Find "de Bruijn graph" and "according to the" in the records below. Copy the lines holding them and every line between, exactly, and no others.

*** DATA FOR ANALYSIS ***

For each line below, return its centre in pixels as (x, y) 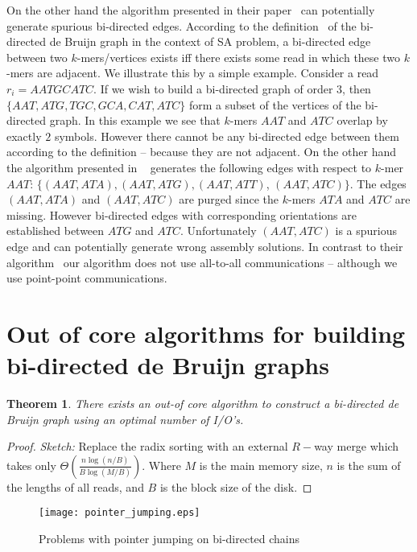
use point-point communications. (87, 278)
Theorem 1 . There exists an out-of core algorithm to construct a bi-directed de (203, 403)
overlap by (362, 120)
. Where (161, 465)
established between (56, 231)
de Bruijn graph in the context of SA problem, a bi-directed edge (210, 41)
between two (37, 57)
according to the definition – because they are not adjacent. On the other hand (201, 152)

*** End of DATA FOR ANALYSIS ***
*** DATA FOR ANALYSIS ***

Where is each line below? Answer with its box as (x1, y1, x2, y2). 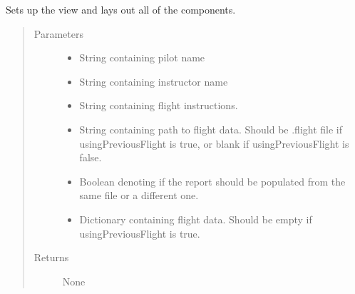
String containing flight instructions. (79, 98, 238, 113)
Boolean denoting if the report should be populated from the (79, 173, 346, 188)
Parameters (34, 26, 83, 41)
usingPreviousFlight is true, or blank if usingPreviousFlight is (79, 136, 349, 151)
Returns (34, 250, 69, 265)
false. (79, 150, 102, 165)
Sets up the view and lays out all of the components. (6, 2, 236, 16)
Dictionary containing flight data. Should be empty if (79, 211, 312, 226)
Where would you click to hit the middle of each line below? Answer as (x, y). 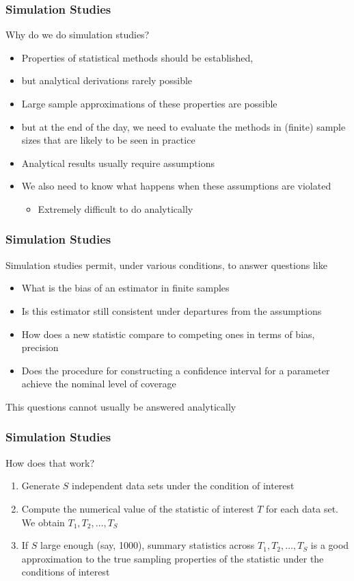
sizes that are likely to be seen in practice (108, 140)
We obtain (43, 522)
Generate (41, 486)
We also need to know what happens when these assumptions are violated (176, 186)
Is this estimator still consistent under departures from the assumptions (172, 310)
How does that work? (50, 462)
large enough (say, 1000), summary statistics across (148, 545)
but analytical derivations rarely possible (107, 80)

*** End of DATA FOR ANALYSIS ***
*** DATA FOR ANALYSIS ***

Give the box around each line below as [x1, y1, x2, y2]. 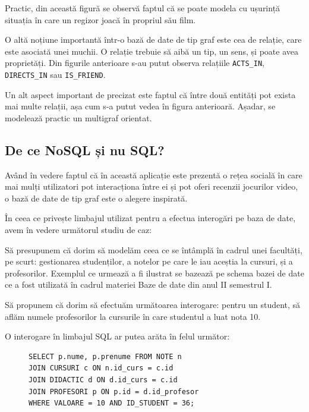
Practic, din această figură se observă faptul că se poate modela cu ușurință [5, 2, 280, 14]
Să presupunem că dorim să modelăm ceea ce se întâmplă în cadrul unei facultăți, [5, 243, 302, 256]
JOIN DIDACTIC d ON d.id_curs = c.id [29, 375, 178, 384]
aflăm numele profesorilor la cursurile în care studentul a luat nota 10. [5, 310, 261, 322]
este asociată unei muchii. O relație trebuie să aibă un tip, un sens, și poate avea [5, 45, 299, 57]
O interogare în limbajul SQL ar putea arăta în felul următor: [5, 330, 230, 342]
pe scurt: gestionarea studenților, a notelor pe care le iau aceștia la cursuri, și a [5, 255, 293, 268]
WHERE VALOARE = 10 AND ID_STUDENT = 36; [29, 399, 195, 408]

*** End of DATA FOR ANALYSIS ***

§ ANSWER FOR THE TASK
de Bruijn graph in the context of SA problem, a bi-directed edge (210, 41)
between two (37, 57)
according to the definition – because they are not adjacent. On the other hand (201, 152)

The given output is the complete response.